**Task description**
Whenever the word "Analyst" shows up in a line of the data, copy that line.

*** Opening of Records for this task ***

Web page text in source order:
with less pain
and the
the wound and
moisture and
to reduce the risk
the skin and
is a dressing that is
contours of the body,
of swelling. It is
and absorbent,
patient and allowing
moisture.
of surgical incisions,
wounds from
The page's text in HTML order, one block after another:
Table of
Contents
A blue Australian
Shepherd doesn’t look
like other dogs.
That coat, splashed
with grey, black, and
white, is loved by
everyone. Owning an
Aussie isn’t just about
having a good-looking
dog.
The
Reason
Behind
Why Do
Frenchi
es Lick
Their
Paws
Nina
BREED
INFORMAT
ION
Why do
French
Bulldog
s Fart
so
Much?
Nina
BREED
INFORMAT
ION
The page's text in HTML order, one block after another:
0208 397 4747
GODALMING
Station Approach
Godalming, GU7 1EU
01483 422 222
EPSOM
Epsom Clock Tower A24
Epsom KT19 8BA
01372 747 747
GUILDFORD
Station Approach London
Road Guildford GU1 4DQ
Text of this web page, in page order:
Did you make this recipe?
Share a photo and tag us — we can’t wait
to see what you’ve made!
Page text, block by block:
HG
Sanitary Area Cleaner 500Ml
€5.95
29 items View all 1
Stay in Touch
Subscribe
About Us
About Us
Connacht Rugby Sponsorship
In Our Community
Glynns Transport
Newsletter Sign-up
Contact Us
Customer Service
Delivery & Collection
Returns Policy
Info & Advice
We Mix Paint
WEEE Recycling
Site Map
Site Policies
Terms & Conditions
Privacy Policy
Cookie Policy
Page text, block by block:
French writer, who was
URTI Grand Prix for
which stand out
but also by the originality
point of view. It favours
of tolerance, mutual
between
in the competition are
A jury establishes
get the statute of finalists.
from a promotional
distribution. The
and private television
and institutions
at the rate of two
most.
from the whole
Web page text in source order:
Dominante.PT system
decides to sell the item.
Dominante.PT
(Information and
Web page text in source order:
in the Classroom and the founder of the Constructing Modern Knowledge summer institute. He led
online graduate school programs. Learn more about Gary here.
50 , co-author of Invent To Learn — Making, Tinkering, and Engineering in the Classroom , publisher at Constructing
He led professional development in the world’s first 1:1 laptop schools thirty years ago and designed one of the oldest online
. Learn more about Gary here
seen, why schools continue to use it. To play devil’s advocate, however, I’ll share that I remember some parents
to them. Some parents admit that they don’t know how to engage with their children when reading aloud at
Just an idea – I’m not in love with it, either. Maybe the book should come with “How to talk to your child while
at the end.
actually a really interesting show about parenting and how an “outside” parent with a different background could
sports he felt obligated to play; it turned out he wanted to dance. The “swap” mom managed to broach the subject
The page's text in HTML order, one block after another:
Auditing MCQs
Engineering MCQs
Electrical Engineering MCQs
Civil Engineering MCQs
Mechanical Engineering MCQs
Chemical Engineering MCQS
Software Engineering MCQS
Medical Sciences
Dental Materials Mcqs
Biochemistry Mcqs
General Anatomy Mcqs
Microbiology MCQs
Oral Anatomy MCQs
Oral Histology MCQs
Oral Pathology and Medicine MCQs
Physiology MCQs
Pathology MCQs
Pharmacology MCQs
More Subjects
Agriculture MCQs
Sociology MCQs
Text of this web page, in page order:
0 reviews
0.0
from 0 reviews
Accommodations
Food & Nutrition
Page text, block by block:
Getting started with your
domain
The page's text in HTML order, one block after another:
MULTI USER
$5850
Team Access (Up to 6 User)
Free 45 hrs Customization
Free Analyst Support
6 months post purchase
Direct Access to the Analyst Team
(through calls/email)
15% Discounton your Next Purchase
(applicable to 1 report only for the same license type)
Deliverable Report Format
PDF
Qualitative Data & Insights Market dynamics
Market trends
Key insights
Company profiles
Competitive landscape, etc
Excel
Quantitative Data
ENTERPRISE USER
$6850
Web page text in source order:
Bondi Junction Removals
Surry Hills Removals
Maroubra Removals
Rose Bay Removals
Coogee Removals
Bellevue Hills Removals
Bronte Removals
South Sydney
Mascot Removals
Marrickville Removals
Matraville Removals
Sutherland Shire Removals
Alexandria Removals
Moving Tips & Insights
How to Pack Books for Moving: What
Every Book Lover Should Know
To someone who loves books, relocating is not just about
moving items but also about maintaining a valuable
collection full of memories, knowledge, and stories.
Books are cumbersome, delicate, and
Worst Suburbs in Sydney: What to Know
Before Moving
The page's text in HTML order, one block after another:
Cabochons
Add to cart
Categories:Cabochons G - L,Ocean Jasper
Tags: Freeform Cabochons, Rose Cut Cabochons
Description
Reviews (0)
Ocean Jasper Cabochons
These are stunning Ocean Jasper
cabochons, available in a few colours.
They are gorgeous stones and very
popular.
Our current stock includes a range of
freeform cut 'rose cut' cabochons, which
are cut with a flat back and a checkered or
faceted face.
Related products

*** Close of Records for this task ***

**Task output**
Free Analyst Support
Direct Access to the Analyst Team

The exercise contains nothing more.